Shayne Hollis

Personal information
- Full name: Shayne Hollis
- Date of birth: 2 April 1989 (age 35)
- Place of birth: Bermuda
- Position(s): Forward

Team information
- Current team: Southampton Rangers

Youth career
- 2008–2013: CBU Capers

Senior career*
- Years: Team / Apps / (Gls)
- 2008–2009: North Village Rams
- 2010: Bermuda Hogges / 13 / (1)
- 2011–2012: Somerset Trojans
- 2012–2015: Hamilton Parish
- 2015–: North Village Rams

International career^{‡}
- 2007: Bermuda / 1 / (0)

= Shayne Hollis =

Bermudian footballer

Shayne Hollis (born April 2, 1989 ) is a Bermudian international footballer, who currently plays for Southampton Rangers.

== Club career ==
Hollis played in the 2010 season for the Bermuda Hogges in the USL Premier Development League. 2010 and 2011 played during the vacation with Island Soccer League club Knights.
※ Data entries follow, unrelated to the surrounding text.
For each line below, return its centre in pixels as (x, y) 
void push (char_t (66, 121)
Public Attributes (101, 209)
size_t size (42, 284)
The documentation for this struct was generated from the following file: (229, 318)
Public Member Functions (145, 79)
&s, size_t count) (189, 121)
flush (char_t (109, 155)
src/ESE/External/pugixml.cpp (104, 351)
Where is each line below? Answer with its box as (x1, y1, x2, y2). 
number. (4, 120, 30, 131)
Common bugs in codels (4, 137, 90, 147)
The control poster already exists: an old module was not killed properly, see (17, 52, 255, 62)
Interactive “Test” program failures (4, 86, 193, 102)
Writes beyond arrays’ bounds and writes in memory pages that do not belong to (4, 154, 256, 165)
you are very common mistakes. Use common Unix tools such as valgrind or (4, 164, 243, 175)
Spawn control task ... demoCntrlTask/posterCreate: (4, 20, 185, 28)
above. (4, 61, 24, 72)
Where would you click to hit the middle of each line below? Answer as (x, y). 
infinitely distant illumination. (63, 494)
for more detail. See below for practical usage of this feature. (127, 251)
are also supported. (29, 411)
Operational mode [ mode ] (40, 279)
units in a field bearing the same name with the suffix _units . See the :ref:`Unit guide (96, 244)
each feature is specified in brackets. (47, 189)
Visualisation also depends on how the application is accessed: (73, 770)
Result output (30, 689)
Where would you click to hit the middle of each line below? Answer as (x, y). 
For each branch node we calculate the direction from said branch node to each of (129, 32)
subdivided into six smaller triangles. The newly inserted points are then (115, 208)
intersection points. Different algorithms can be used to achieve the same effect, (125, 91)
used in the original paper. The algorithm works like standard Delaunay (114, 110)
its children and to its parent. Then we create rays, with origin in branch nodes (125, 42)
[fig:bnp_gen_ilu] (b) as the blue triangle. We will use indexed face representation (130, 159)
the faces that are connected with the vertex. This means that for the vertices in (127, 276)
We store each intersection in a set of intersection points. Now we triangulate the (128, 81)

In the vacation of 2012 played for Bermudian Premier Division club Somerset Trojans. On 8 December 2012 was selected for the MLS Combine Draft. He was than on 9 January 2013 selected for the USL pro-combine, but he was not pulled by any club. He played after his resign for Island Soccer League club Knights.

He joined North Village Rams from Hamilton Parish in August 2015.

== International career==
Hollis won only a solo cap for the Bermuda national football team against Canada in 2007.